**WHAT IS EXPECTED**
Of the lines below, write out exactly those from the line with "of these additional" through the line with "(including dim sources", both included, and skip the rest.

(Beginning of DATA EXCERPTS)

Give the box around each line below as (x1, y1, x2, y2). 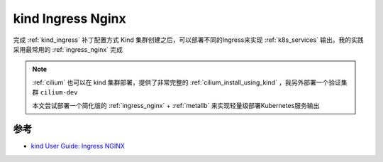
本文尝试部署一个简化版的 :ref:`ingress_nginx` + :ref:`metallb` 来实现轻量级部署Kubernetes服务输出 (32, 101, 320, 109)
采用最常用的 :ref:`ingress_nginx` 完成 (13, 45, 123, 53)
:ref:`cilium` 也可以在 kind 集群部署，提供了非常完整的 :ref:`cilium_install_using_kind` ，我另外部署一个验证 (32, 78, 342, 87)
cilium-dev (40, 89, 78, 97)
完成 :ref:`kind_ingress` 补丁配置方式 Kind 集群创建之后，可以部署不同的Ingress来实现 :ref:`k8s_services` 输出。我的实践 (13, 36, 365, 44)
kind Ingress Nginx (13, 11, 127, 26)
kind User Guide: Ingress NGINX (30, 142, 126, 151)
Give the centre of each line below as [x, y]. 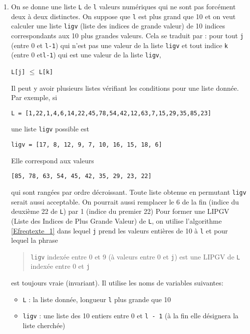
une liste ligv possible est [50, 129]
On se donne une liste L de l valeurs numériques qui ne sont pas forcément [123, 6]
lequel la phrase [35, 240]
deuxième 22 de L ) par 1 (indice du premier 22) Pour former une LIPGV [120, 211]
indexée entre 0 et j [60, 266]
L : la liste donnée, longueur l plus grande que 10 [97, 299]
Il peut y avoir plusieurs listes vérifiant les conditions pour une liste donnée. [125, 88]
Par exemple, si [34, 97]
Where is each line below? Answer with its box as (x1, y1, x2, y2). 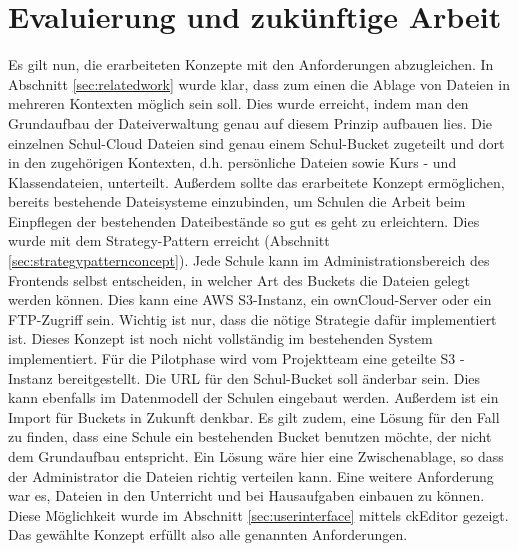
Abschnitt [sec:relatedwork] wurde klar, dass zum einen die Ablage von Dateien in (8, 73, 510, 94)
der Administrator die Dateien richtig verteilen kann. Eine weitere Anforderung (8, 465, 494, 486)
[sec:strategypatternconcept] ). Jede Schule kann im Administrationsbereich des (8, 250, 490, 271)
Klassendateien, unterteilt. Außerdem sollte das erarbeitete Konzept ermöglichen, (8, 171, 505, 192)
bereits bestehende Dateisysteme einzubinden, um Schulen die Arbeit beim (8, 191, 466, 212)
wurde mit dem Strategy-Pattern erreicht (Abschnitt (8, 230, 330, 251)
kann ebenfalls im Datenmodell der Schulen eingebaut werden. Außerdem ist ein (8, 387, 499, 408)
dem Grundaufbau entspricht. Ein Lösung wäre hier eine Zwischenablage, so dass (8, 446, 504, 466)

(End of DATA EXCERPTS)
(Beginning of DATA EXCERPTS)

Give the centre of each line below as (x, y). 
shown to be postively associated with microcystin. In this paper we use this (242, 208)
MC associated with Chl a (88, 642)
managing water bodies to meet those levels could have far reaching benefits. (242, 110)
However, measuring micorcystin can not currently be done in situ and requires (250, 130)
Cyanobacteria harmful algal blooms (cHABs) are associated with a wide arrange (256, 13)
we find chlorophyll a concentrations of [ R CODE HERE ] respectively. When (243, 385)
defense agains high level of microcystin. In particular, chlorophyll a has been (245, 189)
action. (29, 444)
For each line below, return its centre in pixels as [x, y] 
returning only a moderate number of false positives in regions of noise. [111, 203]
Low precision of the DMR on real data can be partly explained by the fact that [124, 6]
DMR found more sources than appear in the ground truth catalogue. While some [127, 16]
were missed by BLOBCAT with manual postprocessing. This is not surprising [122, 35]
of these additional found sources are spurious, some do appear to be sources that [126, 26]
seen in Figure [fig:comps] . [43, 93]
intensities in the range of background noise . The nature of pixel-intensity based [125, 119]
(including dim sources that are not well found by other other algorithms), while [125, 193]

(End of DATA EXCERPTS)
(Beginning of DATA EXCERPTS)

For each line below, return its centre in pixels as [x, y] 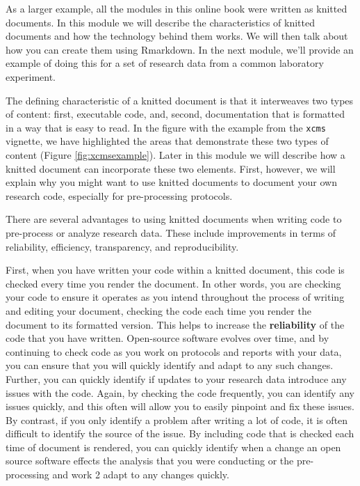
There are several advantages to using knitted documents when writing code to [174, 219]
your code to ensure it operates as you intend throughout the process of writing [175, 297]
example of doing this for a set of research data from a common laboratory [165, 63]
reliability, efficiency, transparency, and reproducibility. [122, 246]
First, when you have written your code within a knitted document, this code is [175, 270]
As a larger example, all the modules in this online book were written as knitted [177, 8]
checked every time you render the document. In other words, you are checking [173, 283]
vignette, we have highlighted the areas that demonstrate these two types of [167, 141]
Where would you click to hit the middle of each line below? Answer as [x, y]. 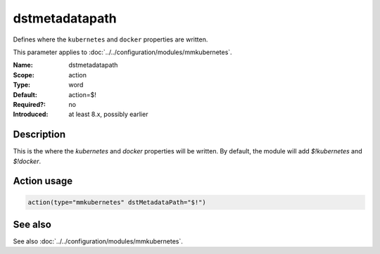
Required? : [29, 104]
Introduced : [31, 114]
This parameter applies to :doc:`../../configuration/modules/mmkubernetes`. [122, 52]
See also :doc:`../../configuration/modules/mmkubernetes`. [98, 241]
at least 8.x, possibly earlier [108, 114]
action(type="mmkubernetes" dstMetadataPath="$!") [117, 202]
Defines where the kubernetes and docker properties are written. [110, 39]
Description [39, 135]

(End of DATA EXCERPTS)

**RESPONSE TO THE TASK**
of these additional found sources are spurious, some do appear to be sources that [126, 26]
seen in Figure [fig:comps] . [43, 93]
intensities in the range of background noise . The nature of pixel-intensity based [125, 119]
(including dim sources that are not well found by other other algorithms), while [125, 193]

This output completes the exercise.